* Brief *
The answer should be each line of the records that contains the word "glass"; please copy them all.

[Recorded data — start]

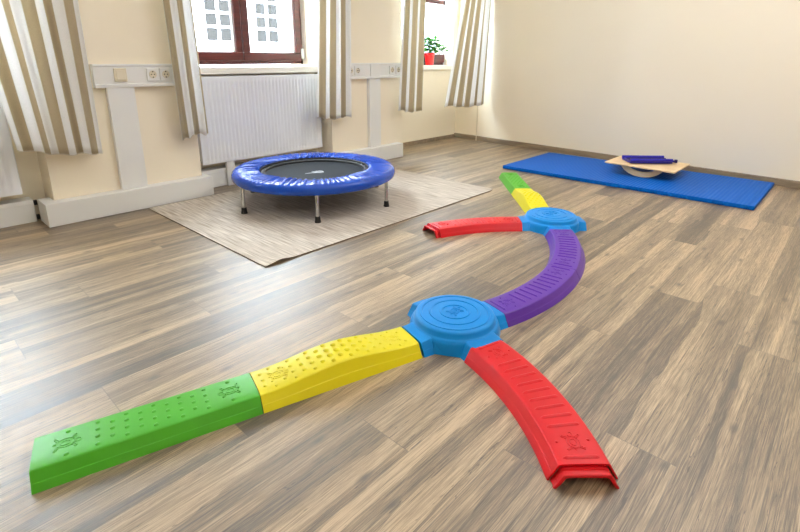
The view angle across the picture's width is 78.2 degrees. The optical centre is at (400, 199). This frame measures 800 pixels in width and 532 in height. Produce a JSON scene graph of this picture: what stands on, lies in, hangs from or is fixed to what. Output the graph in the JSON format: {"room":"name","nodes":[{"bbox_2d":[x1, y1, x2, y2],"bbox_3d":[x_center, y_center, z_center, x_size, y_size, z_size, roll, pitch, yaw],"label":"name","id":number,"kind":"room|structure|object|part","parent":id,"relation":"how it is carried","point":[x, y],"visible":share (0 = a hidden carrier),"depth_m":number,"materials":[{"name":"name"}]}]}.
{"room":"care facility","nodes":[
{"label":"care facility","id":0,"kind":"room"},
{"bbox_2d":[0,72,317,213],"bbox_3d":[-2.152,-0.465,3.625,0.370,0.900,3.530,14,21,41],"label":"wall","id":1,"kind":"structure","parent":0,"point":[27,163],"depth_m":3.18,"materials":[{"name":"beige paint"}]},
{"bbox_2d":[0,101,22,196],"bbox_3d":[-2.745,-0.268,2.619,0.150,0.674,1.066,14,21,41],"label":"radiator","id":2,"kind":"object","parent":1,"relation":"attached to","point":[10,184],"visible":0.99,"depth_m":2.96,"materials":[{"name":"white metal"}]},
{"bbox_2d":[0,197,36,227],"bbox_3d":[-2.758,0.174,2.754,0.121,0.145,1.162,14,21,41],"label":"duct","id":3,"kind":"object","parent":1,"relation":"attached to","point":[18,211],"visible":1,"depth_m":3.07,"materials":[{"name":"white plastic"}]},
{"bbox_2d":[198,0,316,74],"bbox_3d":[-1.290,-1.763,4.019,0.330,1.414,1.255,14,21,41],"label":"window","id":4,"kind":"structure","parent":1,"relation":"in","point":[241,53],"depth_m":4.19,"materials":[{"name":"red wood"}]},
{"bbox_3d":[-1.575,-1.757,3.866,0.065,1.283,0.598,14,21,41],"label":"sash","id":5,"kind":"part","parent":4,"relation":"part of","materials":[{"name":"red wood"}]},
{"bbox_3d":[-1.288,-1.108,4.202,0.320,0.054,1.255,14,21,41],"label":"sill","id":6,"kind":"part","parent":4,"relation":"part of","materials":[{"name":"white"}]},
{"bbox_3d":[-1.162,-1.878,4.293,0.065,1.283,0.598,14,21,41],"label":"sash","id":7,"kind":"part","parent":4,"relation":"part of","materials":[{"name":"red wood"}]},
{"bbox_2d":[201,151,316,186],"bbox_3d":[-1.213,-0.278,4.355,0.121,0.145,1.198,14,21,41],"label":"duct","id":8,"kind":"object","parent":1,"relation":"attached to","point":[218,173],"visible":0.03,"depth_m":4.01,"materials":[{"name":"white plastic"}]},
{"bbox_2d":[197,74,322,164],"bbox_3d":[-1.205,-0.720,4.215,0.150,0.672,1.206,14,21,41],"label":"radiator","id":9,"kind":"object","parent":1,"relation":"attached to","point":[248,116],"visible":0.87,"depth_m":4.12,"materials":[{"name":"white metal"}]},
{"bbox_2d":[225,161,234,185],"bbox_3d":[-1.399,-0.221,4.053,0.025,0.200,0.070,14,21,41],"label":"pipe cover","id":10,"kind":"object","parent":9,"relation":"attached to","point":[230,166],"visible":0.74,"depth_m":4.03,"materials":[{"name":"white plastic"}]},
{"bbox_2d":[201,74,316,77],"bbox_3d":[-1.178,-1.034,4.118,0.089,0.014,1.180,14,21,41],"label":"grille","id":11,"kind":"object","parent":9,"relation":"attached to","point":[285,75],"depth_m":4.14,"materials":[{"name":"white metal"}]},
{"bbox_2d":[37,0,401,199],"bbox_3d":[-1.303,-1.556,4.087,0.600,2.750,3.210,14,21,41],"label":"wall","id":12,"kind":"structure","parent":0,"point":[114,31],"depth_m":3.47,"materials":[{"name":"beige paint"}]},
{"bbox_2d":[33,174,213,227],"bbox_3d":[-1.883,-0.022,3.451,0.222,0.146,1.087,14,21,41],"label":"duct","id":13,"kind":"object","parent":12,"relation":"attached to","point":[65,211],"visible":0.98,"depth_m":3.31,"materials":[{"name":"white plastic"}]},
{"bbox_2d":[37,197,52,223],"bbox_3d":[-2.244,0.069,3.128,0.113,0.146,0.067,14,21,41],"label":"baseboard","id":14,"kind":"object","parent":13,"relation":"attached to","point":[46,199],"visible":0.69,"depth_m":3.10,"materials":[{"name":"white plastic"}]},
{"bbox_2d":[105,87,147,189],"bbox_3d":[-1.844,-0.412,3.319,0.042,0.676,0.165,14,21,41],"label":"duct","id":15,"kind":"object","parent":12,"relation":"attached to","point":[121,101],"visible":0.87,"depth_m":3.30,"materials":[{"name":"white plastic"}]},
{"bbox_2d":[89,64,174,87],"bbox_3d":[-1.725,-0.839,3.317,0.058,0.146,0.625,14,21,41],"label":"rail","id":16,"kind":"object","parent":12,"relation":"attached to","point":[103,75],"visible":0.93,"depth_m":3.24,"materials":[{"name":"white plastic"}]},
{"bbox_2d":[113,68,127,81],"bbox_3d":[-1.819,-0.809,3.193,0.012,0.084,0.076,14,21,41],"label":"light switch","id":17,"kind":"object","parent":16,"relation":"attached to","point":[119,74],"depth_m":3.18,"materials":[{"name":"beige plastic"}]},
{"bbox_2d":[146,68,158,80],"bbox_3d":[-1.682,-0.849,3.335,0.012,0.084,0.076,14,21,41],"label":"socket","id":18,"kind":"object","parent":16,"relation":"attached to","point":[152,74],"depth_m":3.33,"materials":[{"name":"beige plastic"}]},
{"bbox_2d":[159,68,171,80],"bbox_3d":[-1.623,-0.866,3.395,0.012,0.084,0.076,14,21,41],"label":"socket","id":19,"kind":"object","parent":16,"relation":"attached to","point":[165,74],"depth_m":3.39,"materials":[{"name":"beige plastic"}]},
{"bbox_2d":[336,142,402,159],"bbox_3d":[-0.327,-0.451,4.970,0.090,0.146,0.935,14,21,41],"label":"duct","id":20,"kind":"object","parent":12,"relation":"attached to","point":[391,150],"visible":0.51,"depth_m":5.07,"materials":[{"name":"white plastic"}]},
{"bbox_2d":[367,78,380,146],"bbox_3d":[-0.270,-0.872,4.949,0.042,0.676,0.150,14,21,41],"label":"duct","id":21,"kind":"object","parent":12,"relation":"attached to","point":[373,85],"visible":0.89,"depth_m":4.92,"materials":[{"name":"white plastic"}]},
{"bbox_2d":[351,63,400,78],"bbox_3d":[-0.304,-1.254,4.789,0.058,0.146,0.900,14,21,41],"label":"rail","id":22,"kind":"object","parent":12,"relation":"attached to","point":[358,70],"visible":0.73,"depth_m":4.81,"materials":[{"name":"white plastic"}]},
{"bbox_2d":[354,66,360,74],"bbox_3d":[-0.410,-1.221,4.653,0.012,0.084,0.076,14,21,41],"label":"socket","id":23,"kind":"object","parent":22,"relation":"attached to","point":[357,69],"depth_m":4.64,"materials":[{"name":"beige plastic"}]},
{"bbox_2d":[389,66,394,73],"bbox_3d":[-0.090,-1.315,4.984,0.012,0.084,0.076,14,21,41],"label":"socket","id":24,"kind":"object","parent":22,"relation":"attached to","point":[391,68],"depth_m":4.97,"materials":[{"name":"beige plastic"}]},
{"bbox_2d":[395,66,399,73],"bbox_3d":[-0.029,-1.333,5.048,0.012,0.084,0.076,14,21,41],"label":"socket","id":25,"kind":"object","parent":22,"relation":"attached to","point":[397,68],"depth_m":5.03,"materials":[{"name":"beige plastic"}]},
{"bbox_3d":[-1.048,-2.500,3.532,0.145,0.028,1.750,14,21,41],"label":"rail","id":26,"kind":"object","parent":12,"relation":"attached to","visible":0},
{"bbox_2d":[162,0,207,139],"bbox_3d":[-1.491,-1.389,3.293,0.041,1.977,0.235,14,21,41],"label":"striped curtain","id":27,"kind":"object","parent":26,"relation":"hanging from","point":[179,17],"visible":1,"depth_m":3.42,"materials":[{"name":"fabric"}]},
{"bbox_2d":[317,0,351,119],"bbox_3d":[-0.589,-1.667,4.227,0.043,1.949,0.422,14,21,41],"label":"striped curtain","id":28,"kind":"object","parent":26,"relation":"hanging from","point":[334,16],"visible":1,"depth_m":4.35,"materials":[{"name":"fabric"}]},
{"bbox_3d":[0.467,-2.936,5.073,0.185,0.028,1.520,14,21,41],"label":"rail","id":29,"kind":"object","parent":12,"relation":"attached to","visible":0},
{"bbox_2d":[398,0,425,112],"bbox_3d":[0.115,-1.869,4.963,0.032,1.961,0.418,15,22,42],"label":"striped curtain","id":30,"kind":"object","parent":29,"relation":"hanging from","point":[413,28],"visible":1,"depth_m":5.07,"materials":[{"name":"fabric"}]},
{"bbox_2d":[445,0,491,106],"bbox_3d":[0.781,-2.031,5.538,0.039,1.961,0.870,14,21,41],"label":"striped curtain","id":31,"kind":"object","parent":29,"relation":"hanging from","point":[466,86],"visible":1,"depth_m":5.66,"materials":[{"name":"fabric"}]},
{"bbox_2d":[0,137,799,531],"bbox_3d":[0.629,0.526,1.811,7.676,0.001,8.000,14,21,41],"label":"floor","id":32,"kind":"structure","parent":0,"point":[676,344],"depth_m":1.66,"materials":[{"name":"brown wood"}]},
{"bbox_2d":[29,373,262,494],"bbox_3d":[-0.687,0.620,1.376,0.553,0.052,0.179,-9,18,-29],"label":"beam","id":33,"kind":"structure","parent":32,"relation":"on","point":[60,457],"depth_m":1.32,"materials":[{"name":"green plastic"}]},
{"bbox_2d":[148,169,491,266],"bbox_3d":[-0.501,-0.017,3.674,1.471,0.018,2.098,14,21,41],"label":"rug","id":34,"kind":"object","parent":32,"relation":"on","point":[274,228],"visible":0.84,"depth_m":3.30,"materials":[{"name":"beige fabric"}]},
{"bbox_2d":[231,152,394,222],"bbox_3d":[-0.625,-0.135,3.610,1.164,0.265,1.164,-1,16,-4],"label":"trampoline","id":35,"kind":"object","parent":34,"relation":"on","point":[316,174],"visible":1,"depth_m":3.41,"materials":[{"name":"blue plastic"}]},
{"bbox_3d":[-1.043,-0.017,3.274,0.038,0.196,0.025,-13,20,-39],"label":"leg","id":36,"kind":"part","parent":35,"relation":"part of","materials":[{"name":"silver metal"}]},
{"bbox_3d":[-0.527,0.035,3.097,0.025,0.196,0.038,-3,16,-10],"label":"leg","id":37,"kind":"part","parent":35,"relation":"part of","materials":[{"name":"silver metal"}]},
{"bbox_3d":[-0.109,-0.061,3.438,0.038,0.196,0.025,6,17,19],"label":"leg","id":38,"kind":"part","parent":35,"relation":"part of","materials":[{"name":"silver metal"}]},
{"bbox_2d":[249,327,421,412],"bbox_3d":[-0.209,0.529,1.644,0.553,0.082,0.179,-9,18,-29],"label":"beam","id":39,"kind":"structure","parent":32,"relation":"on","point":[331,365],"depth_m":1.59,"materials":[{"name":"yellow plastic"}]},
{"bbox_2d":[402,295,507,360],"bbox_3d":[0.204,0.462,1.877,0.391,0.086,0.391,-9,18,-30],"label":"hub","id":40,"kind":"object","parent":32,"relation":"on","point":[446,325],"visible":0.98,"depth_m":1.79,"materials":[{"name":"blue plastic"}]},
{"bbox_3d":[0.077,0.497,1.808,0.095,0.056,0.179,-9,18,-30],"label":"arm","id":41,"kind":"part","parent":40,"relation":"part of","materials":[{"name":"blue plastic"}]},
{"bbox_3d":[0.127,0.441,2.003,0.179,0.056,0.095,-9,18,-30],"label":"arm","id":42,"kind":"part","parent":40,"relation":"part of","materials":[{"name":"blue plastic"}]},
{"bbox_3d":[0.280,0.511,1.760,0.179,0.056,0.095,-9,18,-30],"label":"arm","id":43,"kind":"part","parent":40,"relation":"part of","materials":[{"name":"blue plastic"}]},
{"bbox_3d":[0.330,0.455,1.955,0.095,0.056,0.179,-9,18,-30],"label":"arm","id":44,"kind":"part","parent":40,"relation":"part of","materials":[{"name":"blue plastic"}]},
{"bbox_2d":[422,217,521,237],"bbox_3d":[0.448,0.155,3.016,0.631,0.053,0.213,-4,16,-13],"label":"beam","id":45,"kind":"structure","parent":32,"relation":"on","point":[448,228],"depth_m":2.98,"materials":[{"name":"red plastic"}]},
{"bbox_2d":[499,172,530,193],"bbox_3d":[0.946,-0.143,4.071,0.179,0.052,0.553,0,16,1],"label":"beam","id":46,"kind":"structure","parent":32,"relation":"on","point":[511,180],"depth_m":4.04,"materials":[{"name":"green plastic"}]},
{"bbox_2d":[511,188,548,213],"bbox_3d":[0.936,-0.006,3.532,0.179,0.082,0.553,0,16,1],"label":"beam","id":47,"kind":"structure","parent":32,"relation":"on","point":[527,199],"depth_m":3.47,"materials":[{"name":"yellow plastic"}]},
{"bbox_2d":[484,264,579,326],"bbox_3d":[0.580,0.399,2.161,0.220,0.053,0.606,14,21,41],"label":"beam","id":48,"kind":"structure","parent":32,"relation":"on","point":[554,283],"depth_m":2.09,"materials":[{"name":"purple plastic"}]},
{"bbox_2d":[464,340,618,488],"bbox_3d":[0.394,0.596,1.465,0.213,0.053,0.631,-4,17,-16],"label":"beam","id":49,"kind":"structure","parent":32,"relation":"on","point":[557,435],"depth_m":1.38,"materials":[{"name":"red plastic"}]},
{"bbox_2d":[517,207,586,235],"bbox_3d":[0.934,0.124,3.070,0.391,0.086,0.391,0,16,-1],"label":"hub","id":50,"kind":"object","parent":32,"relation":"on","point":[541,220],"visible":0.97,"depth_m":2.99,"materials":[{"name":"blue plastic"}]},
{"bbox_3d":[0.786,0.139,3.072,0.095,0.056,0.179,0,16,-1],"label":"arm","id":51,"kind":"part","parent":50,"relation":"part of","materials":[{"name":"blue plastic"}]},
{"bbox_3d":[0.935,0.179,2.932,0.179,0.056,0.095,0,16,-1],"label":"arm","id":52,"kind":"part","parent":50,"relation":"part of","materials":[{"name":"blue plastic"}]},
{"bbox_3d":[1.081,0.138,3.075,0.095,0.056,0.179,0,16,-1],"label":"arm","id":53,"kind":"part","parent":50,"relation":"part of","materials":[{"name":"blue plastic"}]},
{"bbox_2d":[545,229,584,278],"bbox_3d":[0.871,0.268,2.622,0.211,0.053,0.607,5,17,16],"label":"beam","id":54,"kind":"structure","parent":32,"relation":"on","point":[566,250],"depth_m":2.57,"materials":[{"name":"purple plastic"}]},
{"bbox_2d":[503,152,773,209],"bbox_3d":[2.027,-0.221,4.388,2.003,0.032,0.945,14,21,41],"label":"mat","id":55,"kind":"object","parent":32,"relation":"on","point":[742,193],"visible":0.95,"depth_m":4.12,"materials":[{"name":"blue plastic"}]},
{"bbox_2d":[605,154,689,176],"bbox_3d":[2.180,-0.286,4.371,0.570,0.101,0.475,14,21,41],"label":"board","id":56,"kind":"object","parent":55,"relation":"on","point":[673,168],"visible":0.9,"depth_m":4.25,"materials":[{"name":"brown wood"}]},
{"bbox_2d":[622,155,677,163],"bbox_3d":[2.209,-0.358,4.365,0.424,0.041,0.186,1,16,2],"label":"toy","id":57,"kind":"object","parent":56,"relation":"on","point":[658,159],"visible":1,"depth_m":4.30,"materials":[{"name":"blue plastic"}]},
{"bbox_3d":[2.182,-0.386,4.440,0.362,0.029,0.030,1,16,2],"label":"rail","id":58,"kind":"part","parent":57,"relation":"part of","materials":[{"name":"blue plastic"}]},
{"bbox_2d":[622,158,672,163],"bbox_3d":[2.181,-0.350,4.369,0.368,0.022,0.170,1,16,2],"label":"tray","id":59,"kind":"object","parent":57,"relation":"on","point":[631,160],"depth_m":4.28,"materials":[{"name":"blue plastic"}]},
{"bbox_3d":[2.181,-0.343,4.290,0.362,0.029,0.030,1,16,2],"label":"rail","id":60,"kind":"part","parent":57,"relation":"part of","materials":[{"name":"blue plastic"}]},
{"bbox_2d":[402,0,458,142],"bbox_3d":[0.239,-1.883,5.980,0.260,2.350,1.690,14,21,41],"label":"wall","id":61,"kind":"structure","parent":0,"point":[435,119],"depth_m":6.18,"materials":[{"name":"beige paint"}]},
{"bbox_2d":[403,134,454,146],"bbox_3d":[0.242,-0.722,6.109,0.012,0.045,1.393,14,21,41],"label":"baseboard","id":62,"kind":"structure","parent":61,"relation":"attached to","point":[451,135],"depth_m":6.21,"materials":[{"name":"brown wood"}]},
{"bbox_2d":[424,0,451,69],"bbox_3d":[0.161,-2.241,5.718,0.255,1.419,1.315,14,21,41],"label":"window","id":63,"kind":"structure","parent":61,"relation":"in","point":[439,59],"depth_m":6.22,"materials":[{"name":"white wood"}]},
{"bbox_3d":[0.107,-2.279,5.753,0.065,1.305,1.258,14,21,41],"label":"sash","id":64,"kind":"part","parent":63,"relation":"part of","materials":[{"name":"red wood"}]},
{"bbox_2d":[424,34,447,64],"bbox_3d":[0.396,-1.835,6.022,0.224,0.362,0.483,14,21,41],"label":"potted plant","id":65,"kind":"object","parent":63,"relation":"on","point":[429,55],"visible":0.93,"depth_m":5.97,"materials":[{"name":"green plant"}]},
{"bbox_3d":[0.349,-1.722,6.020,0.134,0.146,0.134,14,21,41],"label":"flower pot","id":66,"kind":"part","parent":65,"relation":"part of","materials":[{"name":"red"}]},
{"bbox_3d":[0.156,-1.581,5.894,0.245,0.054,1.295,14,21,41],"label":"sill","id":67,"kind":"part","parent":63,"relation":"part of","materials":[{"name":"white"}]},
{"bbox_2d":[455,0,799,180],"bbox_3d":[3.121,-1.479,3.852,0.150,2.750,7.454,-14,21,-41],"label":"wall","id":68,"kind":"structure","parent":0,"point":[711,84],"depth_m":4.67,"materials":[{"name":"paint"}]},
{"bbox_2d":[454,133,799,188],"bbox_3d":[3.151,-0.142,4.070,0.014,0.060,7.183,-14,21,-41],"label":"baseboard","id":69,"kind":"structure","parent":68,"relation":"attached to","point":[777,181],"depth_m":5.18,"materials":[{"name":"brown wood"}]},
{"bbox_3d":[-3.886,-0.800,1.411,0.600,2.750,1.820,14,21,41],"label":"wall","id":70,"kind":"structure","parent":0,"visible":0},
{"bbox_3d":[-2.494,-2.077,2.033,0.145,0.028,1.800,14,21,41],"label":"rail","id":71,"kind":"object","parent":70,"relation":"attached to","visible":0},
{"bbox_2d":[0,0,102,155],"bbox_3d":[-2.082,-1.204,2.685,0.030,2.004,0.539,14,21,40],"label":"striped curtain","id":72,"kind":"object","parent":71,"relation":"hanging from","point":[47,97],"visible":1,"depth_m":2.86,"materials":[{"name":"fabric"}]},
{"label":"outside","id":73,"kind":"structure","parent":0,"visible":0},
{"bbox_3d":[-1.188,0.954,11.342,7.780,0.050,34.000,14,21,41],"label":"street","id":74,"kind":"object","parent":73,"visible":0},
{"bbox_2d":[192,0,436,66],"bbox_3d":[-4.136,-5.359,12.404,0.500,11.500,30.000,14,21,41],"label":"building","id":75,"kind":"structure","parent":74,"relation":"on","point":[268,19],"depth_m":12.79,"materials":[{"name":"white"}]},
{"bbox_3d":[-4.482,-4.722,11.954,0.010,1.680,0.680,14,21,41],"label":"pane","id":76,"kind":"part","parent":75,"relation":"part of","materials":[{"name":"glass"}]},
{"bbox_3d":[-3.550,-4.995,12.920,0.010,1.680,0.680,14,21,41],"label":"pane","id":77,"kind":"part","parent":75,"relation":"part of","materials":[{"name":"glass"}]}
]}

[Recorded data — finish]

* Exercise result *
{"bbox_3d":[-4.482,-4.722,11.954,0.010,1.680,0.680,14,21,41],"label":"pane","id":76,"kind":"part","parent":75,"relation":"part of","materials":[{"name":"glass"}]},
{"bbox_3d":[-3.550,-4.995,12.920,0.010,1.680,0.680,14,21,41],"label":"pane","id":77,"kind":"part","parent":75,"relation":"part of","materials":[{"name":"glass"}]}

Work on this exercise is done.